THERE could still be some bright spots among property counters although the sector's performance has been lagging the broader market in general, say analysts, who have begun to downgrade the sector to neutral. The KL Property Index hit a 52-week high of 1,085.78 points two weeks ago.
As developers' stocks have slumped, the KL Property Index this year has been driven by real estate investment trust (REIT) plays. REIT prospect KLCC Property Holdings Bhd and KrisAssets Holdings Bhd have been the two biggest movers by far, adding 44.76 points and 26.93 points respectively to the index this year.
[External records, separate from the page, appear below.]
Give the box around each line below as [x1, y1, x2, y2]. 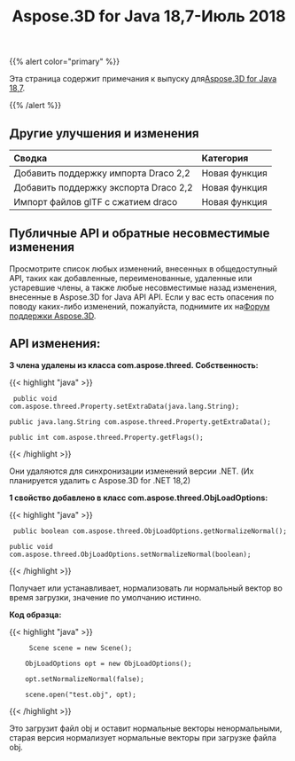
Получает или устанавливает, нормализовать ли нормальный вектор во [9, 583, 283, 593]
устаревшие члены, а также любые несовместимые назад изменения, [9, 282, 277, 293]
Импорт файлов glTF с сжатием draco [13, 196, 178, 208]
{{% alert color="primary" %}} [9, 56, 120, 67]
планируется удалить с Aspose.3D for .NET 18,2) [9, 475, 191, 485]
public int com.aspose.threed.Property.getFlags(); [9, 433, 204, 442]
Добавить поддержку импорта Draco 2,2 [13, 167, 190, 179]
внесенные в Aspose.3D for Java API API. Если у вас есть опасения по [9, 291, 275, 302]
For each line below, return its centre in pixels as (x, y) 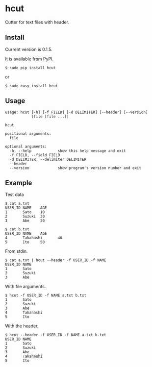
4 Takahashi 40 (34, 238)
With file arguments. (25, 287)
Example (19, 183)
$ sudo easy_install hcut (31, 86)
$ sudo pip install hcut (30, 68)
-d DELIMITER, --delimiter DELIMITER (48, 159)
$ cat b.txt (17, 229)
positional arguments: (28, 134)
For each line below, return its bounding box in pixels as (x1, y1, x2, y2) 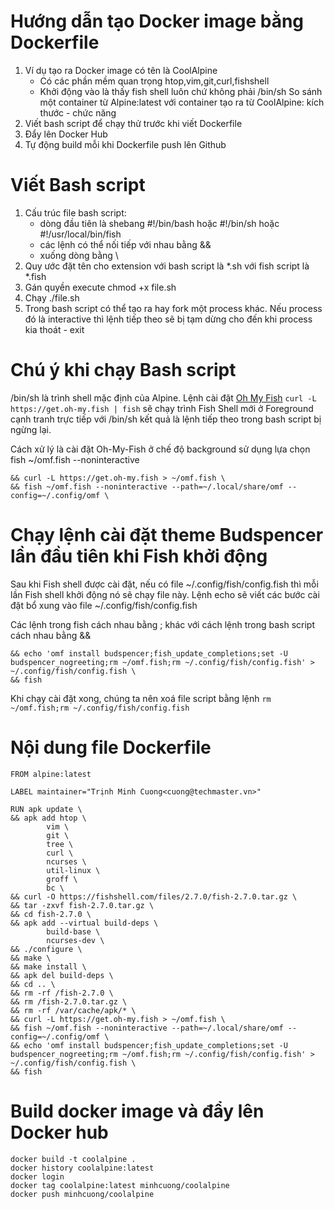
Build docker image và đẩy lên (10, 1100, 265, 1122)
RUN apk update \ (10, 804, 83, 814)
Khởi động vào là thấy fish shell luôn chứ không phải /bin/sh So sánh (39, 85, 323, 97)
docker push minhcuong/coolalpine (10, 1189, 155, 1199)
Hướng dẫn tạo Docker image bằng (10, 10, 305, 33)
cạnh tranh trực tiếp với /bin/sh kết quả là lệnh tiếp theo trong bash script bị (10, 413, 322, 425)
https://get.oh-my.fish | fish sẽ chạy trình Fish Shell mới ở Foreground (10, 402, 314, 414)
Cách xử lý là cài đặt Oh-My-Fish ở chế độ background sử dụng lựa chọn (10, 443, 311, 455)
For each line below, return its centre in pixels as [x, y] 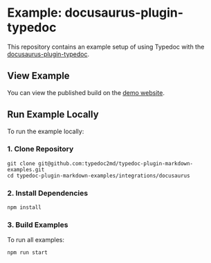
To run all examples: [36, 240]
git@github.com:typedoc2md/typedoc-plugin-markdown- [116, 163]
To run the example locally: [46, 131]
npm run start [28, 253]
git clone [21, 163]
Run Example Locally [53, 115]
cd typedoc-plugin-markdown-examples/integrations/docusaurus [99, 176]
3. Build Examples [38, 225]
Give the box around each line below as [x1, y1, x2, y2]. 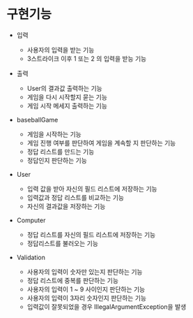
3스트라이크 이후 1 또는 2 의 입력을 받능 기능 [26, 54, 147, 63]
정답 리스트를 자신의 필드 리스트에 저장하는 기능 [26, 230, 156, 238]
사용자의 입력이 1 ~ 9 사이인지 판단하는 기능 [26, 284, 146, 294]
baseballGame [16, 115, 59, 124]
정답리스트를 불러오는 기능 [26, 239, 99, 247]
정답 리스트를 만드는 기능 [26, 147, 95, 156]
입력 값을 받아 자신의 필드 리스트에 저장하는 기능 [26, 185, 157, 193]
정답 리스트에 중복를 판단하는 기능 [26, 276, 119, 284]
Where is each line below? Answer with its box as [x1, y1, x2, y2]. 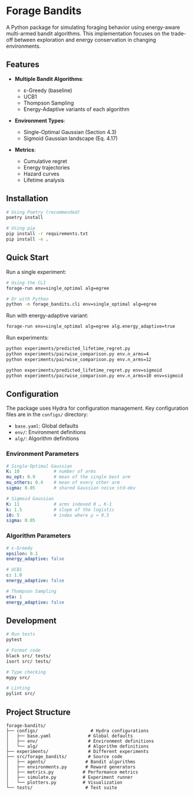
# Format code [6, 648, 41, 654]
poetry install [6, 214, 44, 221]
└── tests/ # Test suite [6, 785, 117, 791]
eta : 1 [6, 593, 22, 600]
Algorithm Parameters [6, 531, 71, 540]
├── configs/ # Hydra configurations [6, 728, 149, 734]
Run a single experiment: [6, 268, 67, 275]
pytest [6, 637, 22, 643]

"Most developers are fairly valued at the moment," says a Kenanga Research analyst who is neutral on the sector.
At current prices, however, there may still be upside among a few property picks. Favourites include IJM Land Bhd for a potential corporate exercise and its ability to gear up, UOA Development Bhd for a dividend yield that's better than most REITs, S P Setia Bhd for its exposure to the London Battersea project, and UEM Land Holdings Bhd for its Iskandar Malaysia play.
Speculation has been rife that IJM Land could be going on a privatisation route to beef up the value of parent IJM Corp Bhd, whose earnings from its core construction business have been volatile while property development has consistently delivered strong growth.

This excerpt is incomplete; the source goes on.